O espaço que hoje abriga o Jardim Secreto, um espaço arejado, a céu aberto, nos fundos da casa, era, então, um amontoado de entulhos. Ludmila e a mãe, de quem ela herdou o apego pela casa, puseram a mão na massa para remoçar o local. Mas quatro anos depois, sofre um baque: o falecimento da mãe. Ludmila conta que passou quatro anos sem coragem para mexer na casa dela. Quando se recompôs, veio a realidade: teria que se virar de alguma forma para manter a imensa casa.
Pouco tempo depois, abre o Donna Lora na Rua Aleixo Neto, que, mais alguns anos depois, seria levado mensalmente para seu Jardim Secreto sob o nome de Mercatto Donna Lora, evento de perfil multicultural. Foi justamente o Jardim Secreto (foto abaixo), através dos pequenos porém regulares eventos que recebia, que acabou cobrindo os custos da casa. “Agora, ele caiu nas graças das noivas. Tenho feito muito mini weddings (festas de casamento para no máximo 100 pessoas) no meu jardim. Tá rolando”, diz.
Seu empenho empreendedor ganhou contornos mais consistentes há dois anos, quando foi inaugurado o Bendito Bistrô. Hoje o espaço também reúne uma sala da Herbalife, outra de massagem ayurvédica, a loja da estilista Suellen Decottignies… “That’ it”, finaliza. Uma vitória recente foi o desmembramento do Imposto Predial e Territorial Urbano (IPTU) em três: dois comerciais e um residencial. Esse quadro que reúne gastronomia, arte e práticas de saúde alternativas resume o conceito da Casa Rosa.
Ludmila está mais segura do que deseja para a casa. Explica isso de maneira simples e didática: se até aqui não sucumbiu às pressão do mercado imobiliário, ou seja, atravessou incólume a fase de devaneios materiais típica dos 30 e poucos anos, 40 anos, não é agora que vai se render a fáusticas ofertas de bons negócios. “Agora estou querendo menos do que mais. Acho que o clímax já foi”, diz ela, numa boa, de Havaianas nos pés.
Se pensarmos que a Moacir Avidos, tanto no início da ocupação da Praia do Canto, então Praia Comprida, quanto nas fases de consolidação e posterior verticalização do bairro, era um núcleo sempre visado, podemos classificar de heróica a sobrevivência daquela Casa. O livro Cidade Prospectiva (Edufes/Annablume, 2009) nos dá algumas indicações nesse sentido.

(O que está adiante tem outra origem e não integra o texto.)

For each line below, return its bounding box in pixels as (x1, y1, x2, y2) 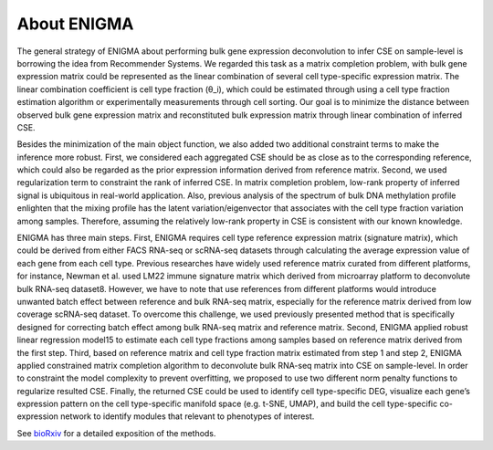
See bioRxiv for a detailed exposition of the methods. (16, 427, 216, 438)
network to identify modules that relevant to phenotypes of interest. (60, 411, 315, 422)
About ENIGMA (16, 14, 134, 34)
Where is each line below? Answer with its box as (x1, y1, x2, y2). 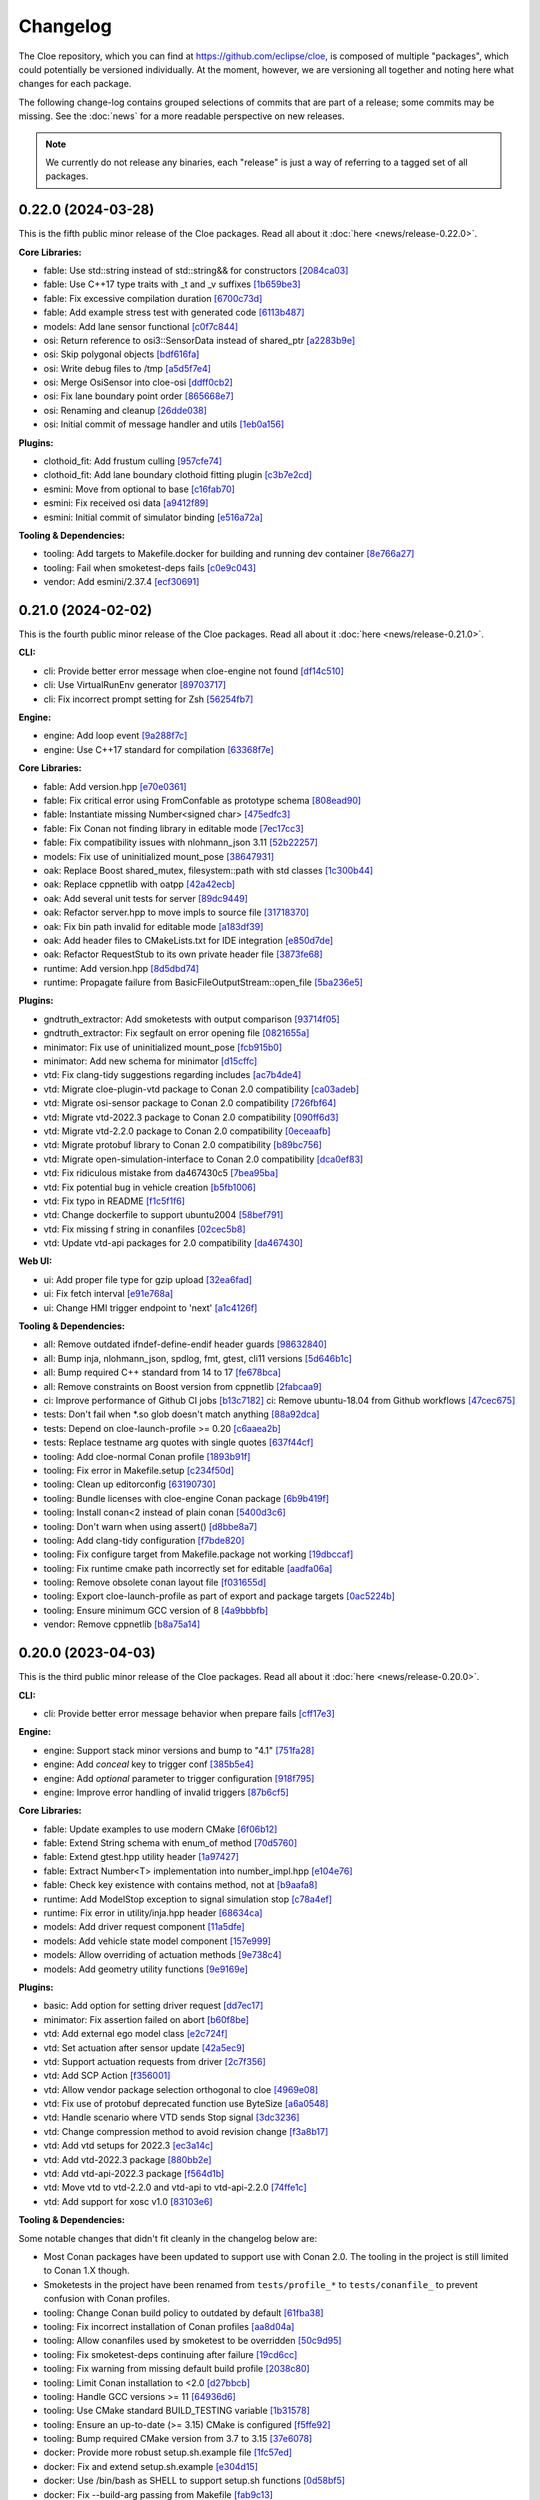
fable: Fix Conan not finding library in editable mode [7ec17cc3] (43, 822, 304, 834)
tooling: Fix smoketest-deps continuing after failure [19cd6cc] (43, 2348, 298, 2360)
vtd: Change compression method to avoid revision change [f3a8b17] (43, 2125, 329, 2137)
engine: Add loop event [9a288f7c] (43, 730, 188, 742)
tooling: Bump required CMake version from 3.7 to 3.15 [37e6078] (43, 2433, 313, 2445)
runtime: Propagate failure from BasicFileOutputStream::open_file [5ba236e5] (43, 976, 364, 989)
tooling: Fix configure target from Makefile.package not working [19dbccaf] (43, 1548, 354, 1560)
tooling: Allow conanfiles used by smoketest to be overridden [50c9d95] (43, 2335, 342, 2347)
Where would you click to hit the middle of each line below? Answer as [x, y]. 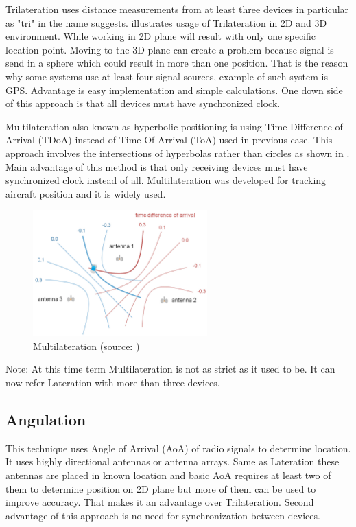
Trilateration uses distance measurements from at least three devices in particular [177, 9]
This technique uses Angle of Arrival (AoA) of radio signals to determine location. [178, 448]
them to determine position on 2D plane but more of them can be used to [161, 488]
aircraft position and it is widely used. [86, 193]
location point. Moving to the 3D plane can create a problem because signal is [170, 49]
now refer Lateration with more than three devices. [113, 382]
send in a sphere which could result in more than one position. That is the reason [177, 63]
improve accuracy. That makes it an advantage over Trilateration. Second [160, 502]
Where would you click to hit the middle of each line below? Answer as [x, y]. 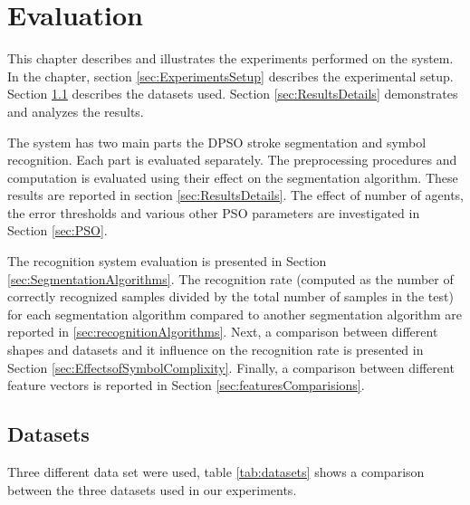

Rua mais estreita da Praia do Canto, a Moacir Avidos acolheu em seu entorno um dos primeiros núcleos de ocupação do Novo Arrabalde, o plano assinado por Saturnino de Brito e apresentado em 1896 que almejava a expansão ordenada de Vitória. No entanto, em função de crises econômicas, o que impediu as sucessivas administrações estaduais de prover a área de infraestrutura mínima (como no Centro da cidade), e apesar das leis criadas para estimular a ocupação, esta até 1930 era discreta.
As residências situavam-se predominantemente também ao longo da Avenida Ordem e Progresso – hoje Saturnino de Brito – e da Rua Duckla de Aguiar.
A efetiva ocupação da Praia Comprida e da Praia do Suá começa a partir da década de 30, tendo a chegada do bonde como vetor. Mas é só nos anos 50 e 60 que a região consolida-se como área essencialmente residencial. Um detalhe: na década de 20, as poucos casas destinavam-se a aluguel ou veraneio; agora, elas são construídas para domicílio efetivo.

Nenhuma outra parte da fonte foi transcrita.